[What to work on]:
Could you copy out all of the records below exactly, leaving out every picture?

Material to process Start Marker

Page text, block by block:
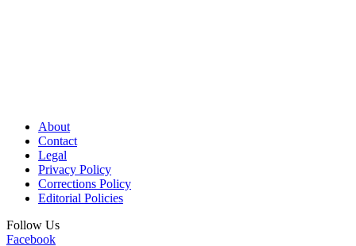
About
Contact
Legal
Privacy Policy
Corrections Policy
Editorial Policies
Follow Us
Facebook
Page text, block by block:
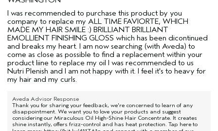
I was recommended to purchase this product by you
company to replace my ALL TIME FAVIORTE, WHICH
MADE MY HAIR SMILE :) BRILLIANT BRILLIANT
EMOLLIENT FINISHING GLOSS which has been dicontinued
and breaks my heart. I am now searching (with Aveda) to
come as close as possible to find a replacement within your
product liine to replace my oil I was recommended to us
Nutri Plenish and I am not happy with it. I feel it's to heavy for
my hair and my curls.
Aveda Advisor Response
Thank you for sharing your feedback, we're concerned to learn of any
disappointment. We want you to love your products and suggest
considering our Miraculous Oil High-Shine Hair Concentrate. It creates
shine instantly, offers frizz-control and has heat protection. Tap here to
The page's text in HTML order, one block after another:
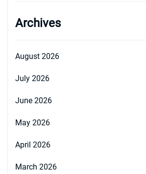
Archives
August 2026
July 2026
June 2026
May 2026
April 2026
March 2026
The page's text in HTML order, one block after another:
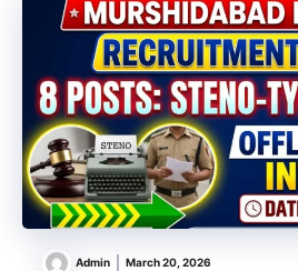
Admin March 20, 2026
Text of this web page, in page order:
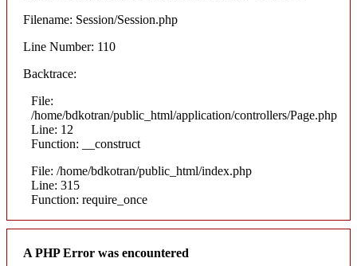
Filename: Session/Session.php
Line Number: 110
Backtrace:
File:
/home/bdkotran/public_html/application/controllers/Page.php
Line: 12
Function: __construct
File: /home/bdkotran/public_html/index.php
Line: 315
Function: require_once
A PHP Error was encountered
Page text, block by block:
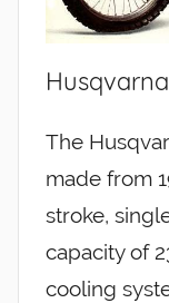
The
made from
stroke,
capacity of
cooling
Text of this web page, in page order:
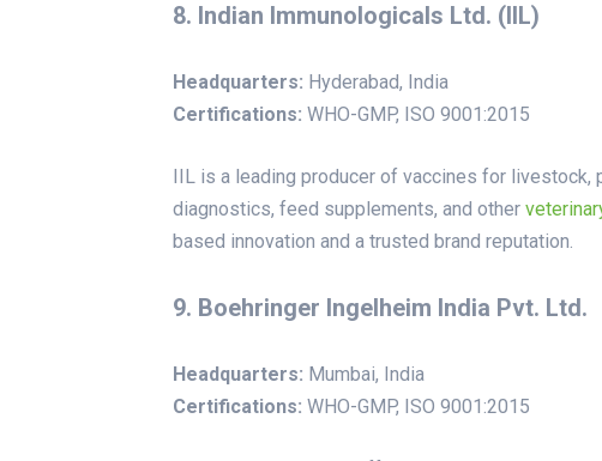
8. Indian Immunologicals Ltd. (IIL)
Headquarters: Hyderabad, India
Certifications: WHO-GMP, ISO 9001:2015
IIL is a leading producer of vaccines for livestock,
diagnostics, feed supplements, and other
based innovation and a trusted brand reputation.
9. Boehringer Ingelheim India Pvt. Ltd.
Headquarters: Mumbai, India
Certifications: WHO-GMP, ISO 9001:2015
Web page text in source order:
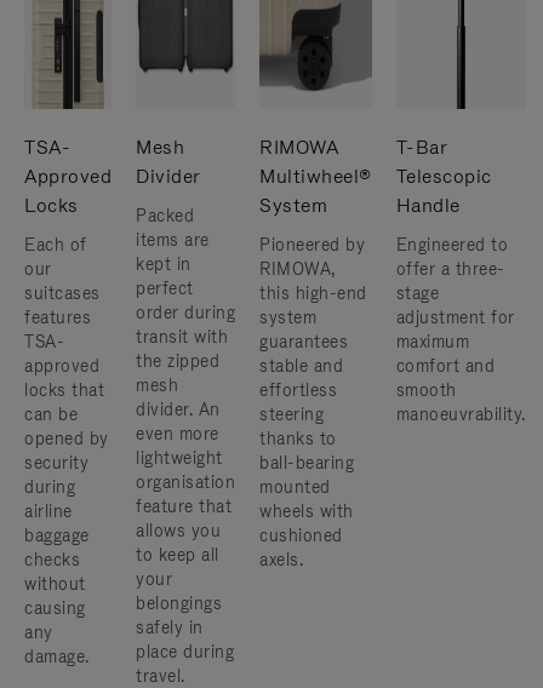
TSA-
Approved
Locks
Each of
our
suitcases
features
TSA-
approved
locks that
can be
opened by
security
during
airline
baggage
checks
without
causing
any
damage.
Mesh
Divider
Packed
items are
kept in
perfect
order during
transit with
the zipped
mesh
divider. An
even more
lightweight
organisation
feature that
allows you
to keep all
your
belongings
safely in
place during
travel.
RIMOWA
Multiwheel®
System
Pioneered by
RIMOWA,
this high-end
system
guarantees
stable and
effortless
steering
thanks to
ball-bearing
mounted
wheels with
cushioned
axels.
T-Bar
Telescopic
Handle
Engineered to
offer a three-
stage
adjustment for
maximum
comfort and
smooth
manoeuvrability.
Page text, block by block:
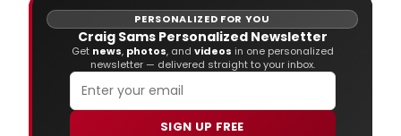
5, 2018.
PERSONALIZED FOR YOU
Craig Sams Personalized Newsletter
Get news, photos, and videos in one personalized
newsletter — delivered straight to your inbox.
SIGN UP FREE
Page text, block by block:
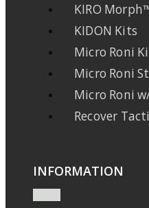
KIRO
KIDON Kits
Micro Roni
Micro Roni
Micro Roni
Recover
INFORMATION
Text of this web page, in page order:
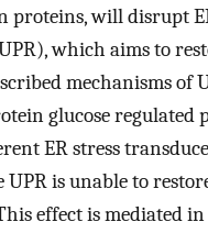
proteins, will disrupt
which aims to
mechanisms
glucose regulated
ER stress
UPR is unable to
effect is mediated

Material to process End Marker

[Exercise answer]:
Page text, block by block:
About
Contact
Legal
Privacy Policy
Corrections Policy
Editorial Policies
Follow Us
Facebook
Page text, block by block:
I was recommended to purchase this product by you
company to replace my ALL TIME FAVIORTE, WHICH
MADE MY HAIR SMILE :) BRILLIANT BRILLIANT
EMOLLIENT FINISHING GLOSS which has been dicontinued
and breaks my heart. I am now searching (with Aveda) to
come as close as possible to find a replacement within your
product liine to replace my oil I was recommended to us
Nutri Plenish and I am not happy with it. I feel it's to heavy for
my hair and my curls.
Aveda Advisor Response
Thank you for sharing your feedback, we're concerned to learn of any
disappointment. We want you to love your products and suggest
considering our Miraculous Oil High-Shine Hair Concentrate. It creates
shine instantly, offers frizz-control and has heat protection. Tap here to
The page's text in HTML order, one block after another:
Archives
August 2026
July 2026
June 2026
May 2026
April 2026
March 2026
The page's text in HTML order, one block after another:
Admin March 20, 2026
Text of this web page, in page order:
Filename: Session/Session.php
Line Number: 110
Backtrace:
File:
/home/bdkotran/public_html/application/controllers/Page.php
Line: 12
Function: __construct
File: /home/bdkotran/public_html/index.php
Line: 315
Function: require_once
A PHP Error was encountered
Page text, block by block:
The
made from
stroke,
capacity of
cooling
Text of this web page, in page order:
8. Indian Immunologicals Ltd. (IIL)
Headquarters: Hyderabad, India
Certifications: WHO-GMP, ISO 9001:2015
IIL is a leading producer of vaccines for livestock,
diagnostics, feed supplements, and other
based innovation and a trusted brand reputation.
9. Boehringer Ingelheim India Pvt. Ltd.
Headquarters: Mumbai, India
Certifications: WHO-GMP, ISO 9001:2015
Web page text in source order:
TSA-
Approved
Locks
Each of
our
suitcases
features
TSA-
approved
locks that
can be
opened by
security
during
airline
baggage
checks
without
causing
any
damage.
Mesh
Divider
Packed
items are
kept in
perfect
order during
transit with
the zipped
mesh
divider. An
even more
lightweight
organisation
feature that
allows you
to keep all
your
belongings
safely in
place during
travel.
RIMOWA
Multiwheel®
System
Pioneered by
RIMOWA,
this high-end
system
guarantees
stable and
effortless
steering
thanks to
ball-bearing
mounted
wheels with
cushioned
axels.
T-Bar
Telescopic
Handle
Engineered to
offer a three-
stage
adjustment for
maximum
comfort and
smooth
manoeuvrability.
Page text, block by block:
5, 2018.
PERSONALIZED FOR YOU
Craig Sams Personalized Newsletter
Get news, photos, and videos in one personalized
newsletter — delivered straight to your inbox.
SIGN UP FREE
Page text, block by block:
KIRO
KIDON Kits
Micro Roni
Micro Roni
Micro Roni
Recover
INFORMATION
Text of this web page, in page order:
proteins, will disrupt
which aims to
mechanisms
glucose regulated
ER stress
UPR is unable to
effect is mediated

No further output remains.